(Records from a data collection)
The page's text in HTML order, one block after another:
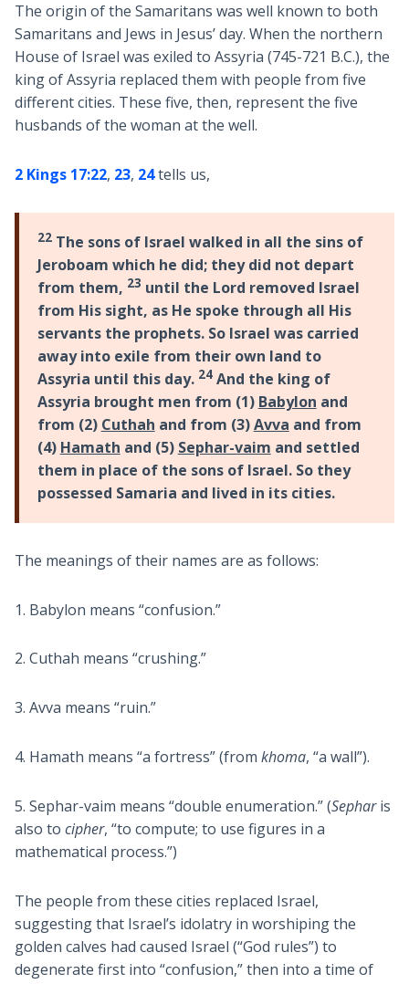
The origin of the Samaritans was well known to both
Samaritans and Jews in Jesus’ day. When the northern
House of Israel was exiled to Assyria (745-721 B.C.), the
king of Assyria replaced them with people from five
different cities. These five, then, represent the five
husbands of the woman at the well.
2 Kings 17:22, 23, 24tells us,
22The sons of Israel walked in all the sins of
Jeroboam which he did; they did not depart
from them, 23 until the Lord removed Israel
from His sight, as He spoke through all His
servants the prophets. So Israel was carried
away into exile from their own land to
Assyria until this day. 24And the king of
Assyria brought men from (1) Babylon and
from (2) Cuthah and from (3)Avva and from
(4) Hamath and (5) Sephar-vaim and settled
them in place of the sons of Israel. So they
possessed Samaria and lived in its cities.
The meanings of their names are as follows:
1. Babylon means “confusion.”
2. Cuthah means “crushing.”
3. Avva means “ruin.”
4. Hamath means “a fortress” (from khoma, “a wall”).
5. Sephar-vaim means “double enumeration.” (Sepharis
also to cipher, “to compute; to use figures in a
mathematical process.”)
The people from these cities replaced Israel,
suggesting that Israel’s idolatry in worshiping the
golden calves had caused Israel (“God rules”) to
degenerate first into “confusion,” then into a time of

---

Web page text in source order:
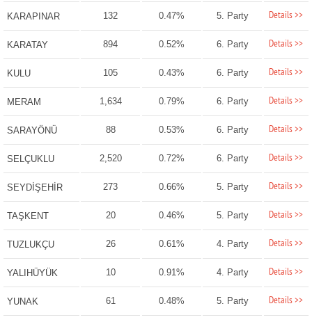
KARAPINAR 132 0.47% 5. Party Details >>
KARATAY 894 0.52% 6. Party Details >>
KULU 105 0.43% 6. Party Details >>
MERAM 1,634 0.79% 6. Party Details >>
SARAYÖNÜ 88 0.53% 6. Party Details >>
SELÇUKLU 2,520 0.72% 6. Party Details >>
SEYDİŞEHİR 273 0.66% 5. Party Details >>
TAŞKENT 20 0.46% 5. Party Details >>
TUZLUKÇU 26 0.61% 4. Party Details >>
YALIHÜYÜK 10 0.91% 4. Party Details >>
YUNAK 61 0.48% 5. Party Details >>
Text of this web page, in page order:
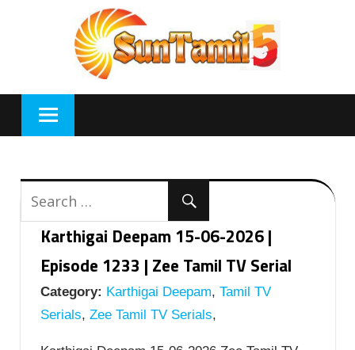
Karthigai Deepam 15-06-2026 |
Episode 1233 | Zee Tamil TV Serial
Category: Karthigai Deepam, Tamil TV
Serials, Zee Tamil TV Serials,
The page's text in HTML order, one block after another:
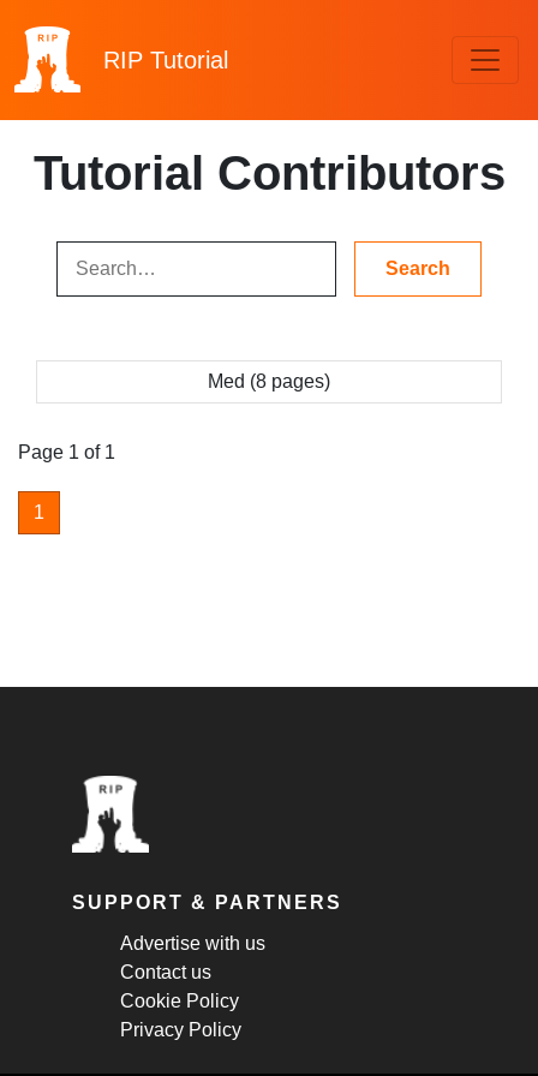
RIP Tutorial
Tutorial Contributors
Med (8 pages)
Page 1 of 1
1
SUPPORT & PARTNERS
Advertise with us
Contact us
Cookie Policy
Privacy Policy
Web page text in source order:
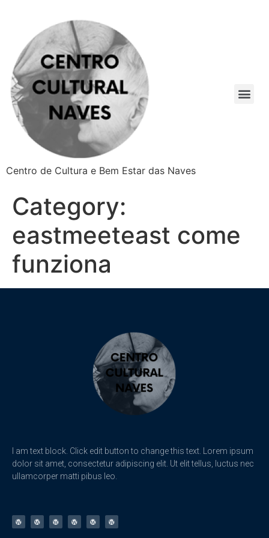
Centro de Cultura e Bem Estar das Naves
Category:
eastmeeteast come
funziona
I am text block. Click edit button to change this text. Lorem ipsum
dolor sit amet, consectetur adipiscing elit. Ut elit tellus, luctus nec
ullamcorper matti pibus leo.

* * *

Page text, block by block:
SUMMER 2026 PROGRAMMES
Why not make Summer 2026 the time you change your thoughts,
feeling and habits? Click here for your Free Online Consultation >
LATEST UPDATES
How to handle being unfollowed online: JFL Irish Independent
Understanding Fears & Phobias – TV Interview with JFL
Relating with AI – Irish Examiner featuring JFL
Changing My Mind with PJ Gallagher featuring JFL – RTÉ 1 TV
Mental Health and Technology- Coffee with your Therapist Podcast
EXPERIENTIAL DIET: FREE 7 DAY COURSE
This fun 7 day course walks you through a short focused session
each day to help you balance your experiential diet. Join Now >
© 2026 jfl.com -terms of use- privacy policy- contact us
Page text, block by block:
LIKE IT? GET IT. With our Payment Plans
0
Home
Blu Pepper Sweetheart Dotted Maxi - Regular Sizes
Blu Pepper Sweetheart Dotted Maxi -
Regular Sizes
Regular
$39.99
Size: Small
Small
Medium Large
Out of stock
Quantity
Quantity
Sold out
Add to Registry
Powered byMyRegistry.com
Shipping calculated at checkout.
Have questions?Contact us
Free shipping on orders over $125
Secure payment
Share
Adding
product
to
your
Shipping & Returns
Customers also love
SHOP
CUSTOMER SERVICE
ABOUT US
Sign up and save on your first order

■ THE PROBLEM
Print the lines above from the one with "Assyria brought men from (1) Babylon and" through the one with "2. Cuthah means", both included, exactly as written and nothing more.

■ ANSWER SPACE
Assyria brought men from (1) Babylon and
from (2) Cuthah and from (3)Avva and from
(4) Hamath and (5) Sephar-vaim and settled
them in place of the sons of Israel. So they
possessed Samaria and lived in its cities.
The meanings of their names are as follows:
1. Babylon means “confusion.”
2. Cuthah means “crushing.”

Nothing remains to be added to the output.